Records excerpted from a collection
══════

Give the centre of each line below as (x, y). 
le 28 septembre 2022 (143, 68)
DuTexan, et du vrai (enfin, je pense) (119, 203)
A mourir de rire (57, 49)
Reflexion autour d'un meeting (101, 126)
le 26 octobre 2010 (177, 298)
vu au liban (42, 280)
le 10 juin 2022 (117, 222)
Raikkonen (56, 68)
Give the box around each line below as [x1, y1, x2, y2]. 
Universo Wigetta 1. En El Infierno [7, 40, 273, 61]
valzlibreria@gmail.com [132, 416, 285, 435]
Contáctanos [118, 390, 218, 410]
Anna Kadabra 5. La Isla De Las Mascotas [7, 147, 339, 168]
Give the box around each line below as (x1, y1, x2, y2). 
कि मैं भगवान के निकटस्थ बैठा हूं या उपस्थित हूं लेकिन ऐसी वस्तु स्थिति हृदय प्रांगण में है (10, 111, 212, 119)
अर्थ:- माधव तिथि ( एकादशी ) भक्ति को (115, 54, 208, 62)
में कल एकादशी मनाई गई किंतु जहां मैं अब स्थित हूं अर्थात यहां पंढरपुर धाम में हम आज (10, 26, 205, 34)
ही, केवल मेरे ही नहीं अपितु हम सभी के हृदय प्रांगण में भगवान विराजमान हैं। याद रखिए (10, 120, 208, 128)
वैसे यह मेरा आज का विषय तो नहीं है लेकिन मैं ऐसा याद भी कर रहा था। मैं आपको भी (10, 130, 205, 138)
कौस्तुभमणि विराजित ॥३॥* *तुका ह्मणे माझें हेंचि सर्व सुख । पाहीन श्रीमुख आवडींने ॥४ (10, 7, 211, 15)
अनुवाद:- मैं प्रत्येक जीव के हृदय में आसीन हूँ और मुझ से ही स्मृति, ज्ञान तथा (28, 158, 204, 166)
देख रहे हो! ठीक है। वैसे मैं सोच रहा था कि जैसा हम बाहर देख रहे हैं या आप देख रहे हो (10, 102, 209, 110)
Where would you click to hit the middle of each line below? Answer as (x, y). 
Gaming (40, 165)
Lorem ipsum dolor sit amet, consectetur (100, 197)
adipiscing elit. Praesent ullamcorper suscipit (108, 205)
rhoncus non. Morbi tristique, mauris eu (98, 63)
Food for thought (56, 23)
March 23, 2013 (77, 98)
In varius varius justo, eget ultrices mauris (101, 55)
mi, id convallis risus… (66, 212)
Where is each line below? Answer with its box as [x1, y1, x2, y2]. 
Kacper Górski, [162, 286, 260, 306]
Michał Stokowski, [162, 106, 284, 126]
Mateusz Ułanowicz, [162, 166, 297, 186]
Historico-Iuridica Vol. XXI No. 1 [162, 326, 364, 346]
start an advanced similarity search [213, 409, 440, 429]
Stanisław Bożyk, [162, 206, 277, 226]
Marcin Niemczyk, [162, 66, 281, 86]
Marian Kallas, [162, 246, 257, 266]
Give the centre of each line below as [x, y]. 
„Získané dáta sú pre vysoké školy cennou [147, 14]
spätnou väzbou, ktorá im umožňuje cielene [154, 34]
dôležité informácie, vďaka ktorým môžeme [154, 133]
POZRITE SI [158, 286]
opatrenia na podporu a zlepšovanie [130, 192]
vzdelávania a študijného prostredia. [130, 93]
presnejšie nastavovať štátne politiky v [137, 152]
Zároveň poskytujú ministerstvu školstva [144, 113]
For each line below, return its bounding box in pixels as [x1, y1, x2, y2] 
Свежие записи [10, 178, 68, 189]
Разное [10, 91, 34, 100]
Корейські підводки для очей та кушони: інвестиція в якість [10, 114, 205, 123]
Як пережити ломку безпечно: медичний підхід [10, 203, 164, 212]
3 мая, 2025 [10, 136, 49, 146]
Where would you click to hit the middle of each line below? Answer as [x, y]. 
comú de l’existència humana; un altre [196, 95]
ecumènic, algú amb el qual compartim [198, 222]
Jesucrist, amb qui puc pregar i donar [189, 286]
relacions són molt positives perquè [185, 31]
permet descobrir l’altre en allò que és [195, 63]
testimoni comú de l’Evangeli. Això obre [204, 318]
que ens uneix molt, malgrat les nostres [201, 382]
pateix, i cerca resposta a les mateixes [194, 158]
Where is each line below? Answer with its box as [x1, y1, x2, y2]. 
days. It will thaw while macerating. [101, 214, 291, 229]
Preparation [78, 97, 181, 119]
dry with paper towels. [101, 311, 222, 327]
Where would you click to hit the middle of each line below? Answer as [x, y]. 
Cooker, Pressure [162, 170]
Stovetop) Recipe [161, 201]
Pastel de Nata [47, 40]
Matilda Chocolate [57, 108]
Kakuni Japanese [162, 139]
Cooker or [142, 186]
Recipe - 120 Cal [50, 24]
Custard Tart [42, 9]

══════

- **WHAT THE TASK REQUIRES**: Begin with the first line of the records and reproduce each line as is, ending with the line that holds "Marcin Niemczyk, [162, 66, 281, 86]".

- **TASK OUTPUT**:
Give the centre of each line below as (x, y). 
le 28 septembre 2022 (143, 68)
DuTexan, et du vrai (enfin, je pense) (119, 203)
A mourir de rire (57, 49)
Reflexion autour d'un meeting (101, 126)
le 26 octobre 2010 (177, 298)
vu au liban (42, 280)
le 10 juin 2022 (117, 222)
Raikkonen (56, 68)
Give the box around each line below as [x1, y1, x2, y2]. 
Universo Wigetta 1. En El Infierno [7, 40, 273, 61]
valzlibreria@gmail.com [132, 416, 285, 435]
Contáctanos [118, 390, 218, 410]
Anna Kadabra 5. La Isla De Las Mascotas [7, 147, 339, 168]
Give the box around each line below as (x1, y1, x2, y2). 
कि मैं भगवान के निकटस्थ बैठा हूं या उपस्थित हूं लेकिन ऐसी वस्तु स्थिति हृदय प्रांगण में है (10, 111, 212, 119)
अर्थ:- माधव तिथि ( एकादशी ) भक्ति को (115, 54, 208, 62)
में कल एकादशी मनाई गई किंतु जहां मैं अब स्थित हूं अर्थात यहां पंढरपुर धाम में हम आज (10, 26, 205, 34)
ही, केवल मेरे ही नहीं अपितु हम सभी के हृदय प्रांगण में भगवान विराजमान हैं। याद रखिए (10, 120, 208, 128)
वैसे यह मेरा आज का विषय तो नहीं है लेकिन मैं ऐसा याद भी कर रहा था। मैं आपको भी (10, 130, 205, 138)
कौस्तुभमणि विराजित ॥३॥* *तुका ह्मणे माझें हेंचि सर्व सुख । पाहीन श्रीमुख आवडींने ॥४ (10, 7, 211, 15)
अनुवाद:- मैं प्रत्येक जीव के हृदय में आसीन हूँ और मुझ से ही स्मृति, ज्ञान तथा (28, 158, 204, 166)
देख रहे हो! ठीक है। वैसे मैं सोच रहा था कि जैसा हम बाहर देख रहे हैं या आप देख रहे हो (10, 102, 209, 110)
Where would you click to hit the middle of each line below? Answer as (x, y). 
Gaming (40, 165)
Lorem ipsum dolor sit amet, consectetur (100, 197)
adipiscing elit. Praesent ullamcorper suscipit (108, 205)
rhoncus non. Morbi tristique, mauris eu (98, 63)
Food for thought (56, 23)
March 23, 2013 (77, 98)
In varius varius justo, eget ultrices mauris (101, 55)
mi, id convallis risus… (66, 212)
Where is each line below? Answer with its box as [x1, y1, x2, y2]. 
Kacper Górski, [162, 286, 260, 306]
Michał Stokowski, [162, 106, 284, 126]
Mateusz Ułanowicz, [162, 166, 297, 186]
Historico-Iuridica Vol. XXI No. 1 [162, 326, 364, 346]
start an advanced similarity search [213, 409, 440, 429]
Stanisław Bożyk, [162, 206, 277, 226]
Marcin Niemczyk, [162, 66, 281, 86]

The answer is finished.